A second issue is the discrepancy between the alternative hypothesis, presented above, and the assignment of the 440 nm band to Eu²⁺ at Sr(2) by Ning et al. [45] based on a multi-configurational ab initio study. It would be interesting to extend these calculations to Eu²⁺ positioned at the three alkaline earth sites in the P2₁/n lattice (CaAl₂O4 lattice) for SrAl₂O₄. Although the alternative hypothesis put forward here cannot (elegantly) explain the results of Bierwagen et al. [49], we suggest that XRD-analyses of SrAl₂O₄ at low temperatures should be done to resolve the issues discussed above.

It is clear that the hypothesis about the nature of the low temperature p3 band in SrAl₂O₄ presented above can easily be tested by XRD at low temperature. We have recorded XRD-spectra of undoped SrAl₂O₄ annealed at 1350°C in H₂/N₂ at 100 K and 290 K. The result was that there was hardly any difference between these patterns and the conclusion must be that the hypothesis regarding SrAl₂O₄ without Ca has been shown to be false. This conclusion does not affect the result presented in Fig. 8, which presents a fair correspondence between the MCCa content and the radiance of the p3 profile in the Sr_0.99-xCa_xEu_0.01Al₂O₄ compounds. In other words, although the similarity between the p3 profiles in Figs. 6(b) and 7(a) is striking, the nature of the two bands at 440 nm is different.

In a recent article about the luminescence of undoped SrAl₂O₄ Vitola et al. [50] attribute the 440 nm low temperature band to an F-centre as present in α-Al₂O₃. We believe that this is a more reasonable explanation and that as the temperature increases the energy in the F-centres transfers to the Eu²⁺ cations, where it is emitted as part of the emission bands.
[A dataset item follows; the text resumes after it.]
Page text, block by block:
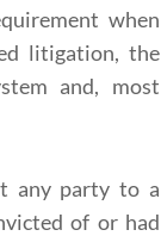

We will present this in more detail in another paper. We have previously studied energy transfer from intrinsic emission bands in Y₂O₃ caused by cathodoluminescence to Eu³⁺ cations depending on the concentration of the rare earth cation and believe a similar phenomenon is taking place here [51,52]. From this previous work it is perfectly reasonable to see emission from two different phenomena in the same material depending on temperature. In fact, the quantitative analysis of Bierwagen et al. [49] on the energy transfer in SrAl₂O₄:Eu²⁺ is equally valid for the transference of energy from an F-centre (at 440 nm) to the Eu²⁺ cations (at 520 nm). Moreover we note that the lack of an isosbestic point in the temperature dependence of the spectra in the paper of Bierwagen et al. [49] is evidence that more than two species are present and this would fit with our interpretation of an F centre and two Eu²⁺ cation sites. An analysis of the occurrence of isosbestic points in the emission spectra of solids was published by Greger et al. [53]. We note that the absence of an isosbestic point was not addressed [49]. An examination of the data in Table 1 in the Bierwagen et al. [49] paper shows that the lifetime of the blue band decreases as the Eu²⁺ concentration increases; a fact that was not commented on either in the paper of Bierwagen et al. This is exactly what would be expected if energy were transferring from an F-centre to Eu²⁺ cations. The F-centre itself would have a slow decay [54], but as the energy is transferred the decay would be measured faster and would depend on the number of Eu²⁺ cations present to which the energy could be transferred.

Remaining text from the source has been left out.